Favand-See, who moved to Oregon two years ago from New York, wrote the piece for a competition that required a text about the sun. Fortunately, she’s married to a poet, Corin See, a “built-in lyricist” who responded to her request with a poem about the solstice that used one of my own favorite poetic forms, the pantoum, a 15th century Malayan structure in which the second and fourth lines of the first stanza become the first and third lines of the next, which continues until the end, which repeats the opening lines. French poets appropriated the form in the 19th century — which probably explains how Maurice Ravel came to use it to structure the second movement of his Piano Trio being played this weekend at Chamber Music Northwest!

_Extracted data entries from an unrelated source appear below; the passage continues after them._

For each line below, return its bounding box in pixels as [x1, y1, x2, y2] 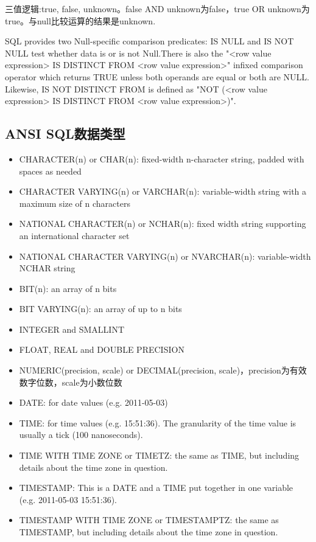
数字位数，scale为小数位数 [19, 375, 122, 388]
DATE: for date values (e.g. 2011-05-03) [19, 396, 168, 409]
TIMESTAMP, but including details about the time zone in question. [19, 526, 278, 538]
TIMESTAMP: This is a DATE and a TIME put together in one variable [19, 481, 293, 494]
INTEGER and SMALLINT [19, 322, 124, 335]
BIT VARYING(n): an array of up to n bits [19, 302, 182, 315]
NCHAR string [19, 262, 75, 274]
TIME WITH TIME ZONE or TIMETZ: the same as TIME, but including [19, 449, 300, 462]
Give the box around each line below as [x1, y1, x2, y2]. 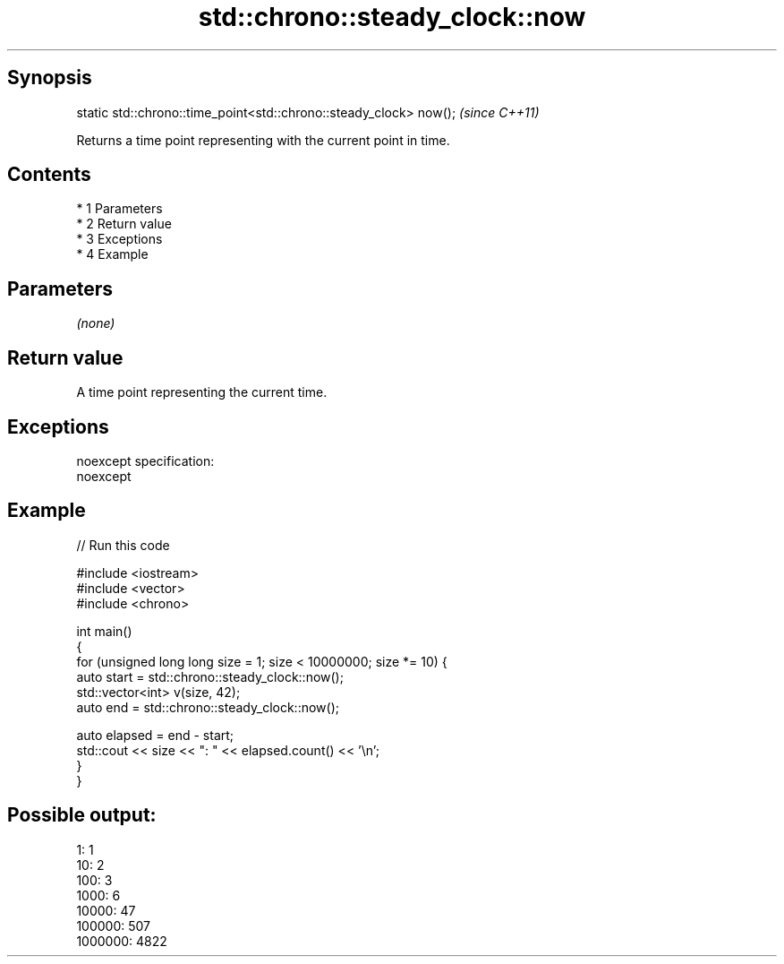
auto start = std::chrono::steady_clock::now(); [76, 668, 344, 684]
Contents [7, 163, 91, 186]
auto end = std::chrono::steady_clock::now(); [76, 699, 339, 715]
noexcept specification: [76, 452, 215, 469]
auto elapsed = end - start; [76, 727, 234, 743]
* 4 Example [76, 246, 149, 263]
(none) [76, 315, 115, 331]
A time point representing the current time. [76, 384, 328, 400]
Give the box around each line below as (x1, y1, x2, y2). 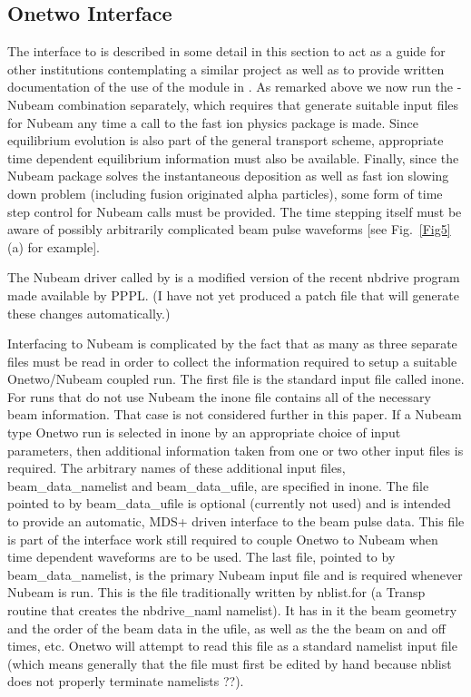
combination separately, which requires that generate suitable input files (57, 94, 459, 113)
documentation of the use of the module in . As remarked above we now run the (7, 77, 454, 96)
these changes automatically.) (7, 303, 171, 322)
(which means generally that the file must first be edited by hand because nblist (7, 653, 452, 672)
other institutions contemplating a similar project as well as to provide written (7, 59, 445, 78)
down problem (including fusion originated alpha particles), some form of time (7, 183, 443, 202)
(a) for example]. (7, 237, 100, 256)
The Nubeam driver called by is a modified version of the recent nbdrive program (7, 268, 460, 287)
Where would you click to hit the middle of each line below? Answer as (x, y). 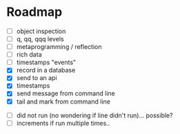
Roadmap (34, 12)
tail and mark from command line (63, 102)
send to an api (37, 78)
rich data (29, 55)
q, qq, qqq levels (40, 39)
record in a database (46, 70)
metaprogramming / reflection (59, 47)
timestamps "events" (46, 62)
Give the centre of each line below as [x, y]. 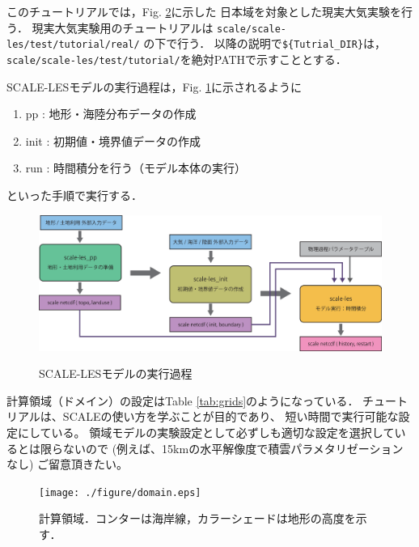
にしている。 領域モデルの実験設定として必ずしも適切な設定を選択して [206, 433]
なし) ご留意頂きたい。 [68, 464]
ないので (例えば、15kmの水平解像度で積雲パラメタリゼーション [233, 448]
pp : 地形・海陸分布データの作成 [111, 114]
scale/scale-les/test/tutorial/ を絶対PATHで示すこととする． [177, 59]
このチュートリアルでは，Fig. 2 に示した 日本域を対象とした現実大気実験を [204, 11]
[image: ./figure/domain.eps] [120, 492]
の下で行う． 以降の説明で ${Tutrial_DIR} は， [265, 43]
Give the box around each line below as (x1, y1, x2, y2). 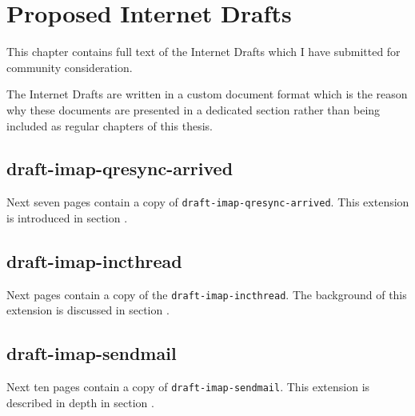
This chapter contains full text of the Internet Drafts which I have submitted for (6, 43, 401, 60)
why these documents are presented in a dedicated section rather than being (6, 101, 381, 118)
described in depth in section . (6, 394, 154, 410)
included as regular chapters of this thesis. (6, 117, 213, 134)
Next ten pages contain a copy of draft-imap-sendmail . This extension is (6, 378, 370, 395)
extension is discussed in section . (6, 302, 170, 318)
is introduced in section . (6, 209, 128, 226)
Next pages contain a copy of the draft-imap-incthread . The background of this (6, 286, 407, 302)
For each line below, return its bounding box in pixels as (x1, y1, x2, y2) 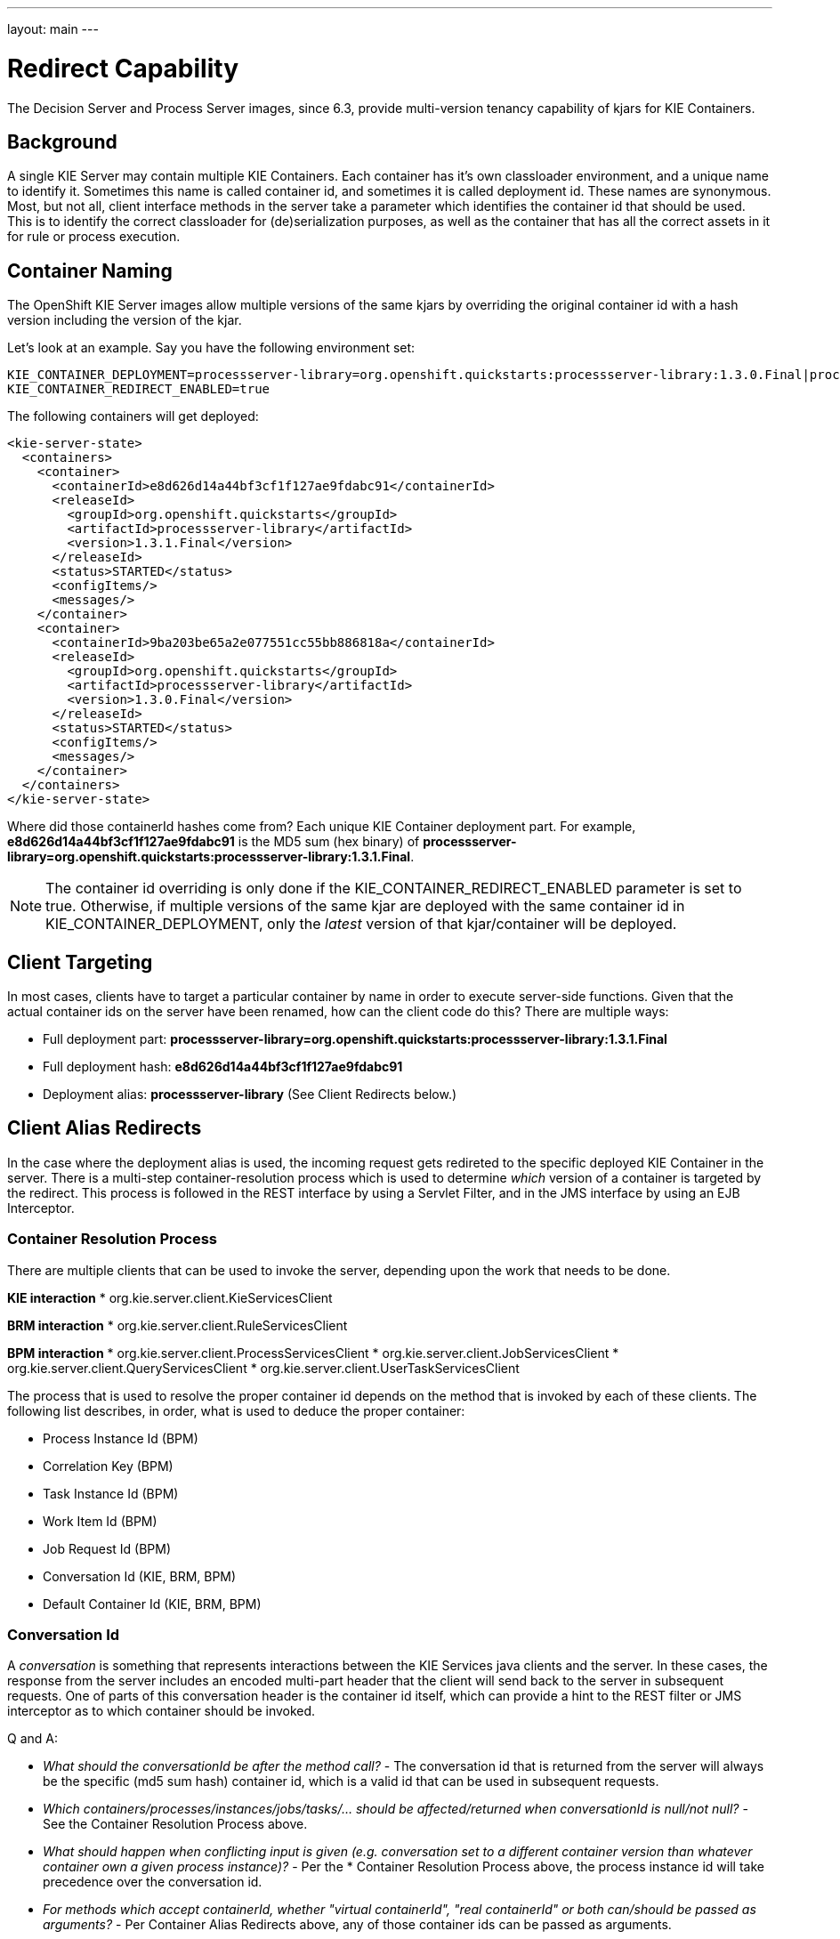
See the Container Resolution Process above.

“As I was composing this piece,” Favand-See wrote, “I related the slow progress of the sun (towards the long, golden days of midsummer) to my somewhat steady daily practice (of singing and composing) that may (over years of work) lead to flow and ease.”

Favand-See (who also sings with top city choruses Resonance Ensemble and Cappella Romana)  told me last week that moving to Oregon helped her find a way to achieve daily discipline in her art, just as she’d hoped when she and her husband moved here in search of a more nurturing creative environment. “I was experiencing the fulfillment and joy of taking a risk to be able to do something I really wanted to do,” she explains. She’s found that Portland’s lifestyle has enabled her to do that, and she praises the city’s stimulating arts culture — especially an often overlooked factor in it: our open-minded audiences. They’re the listeners who’ll appreciate the new and varied sounds on display at the CMNW and Julians concerts this weekend.

Lighting the leaves
After three days the same,*
Sun creeps through the forest,
Lighting the leaves,
Taller each noon.
Sun creeps through the forest
On fireproof stilts;
Taller each noon,
More jaunty in his step.
On fireproof stilts
He takes to the branches–
More jaunty in his step,
He’s gliding.
He takes to the branches–
Then, one day,
He’s gliding
Above the bright buds.
Then, one day,
Slowly bringing you,
Above the bright buds,
All the gold in the world.
Slowly bringing you,
After three days the same,
All the gold in the world
lighting the leaves.
– Corin See

______________
* During the solstices, winter or summer, the sun appears, to the unassisted human eye, to be at the same height for three successive days.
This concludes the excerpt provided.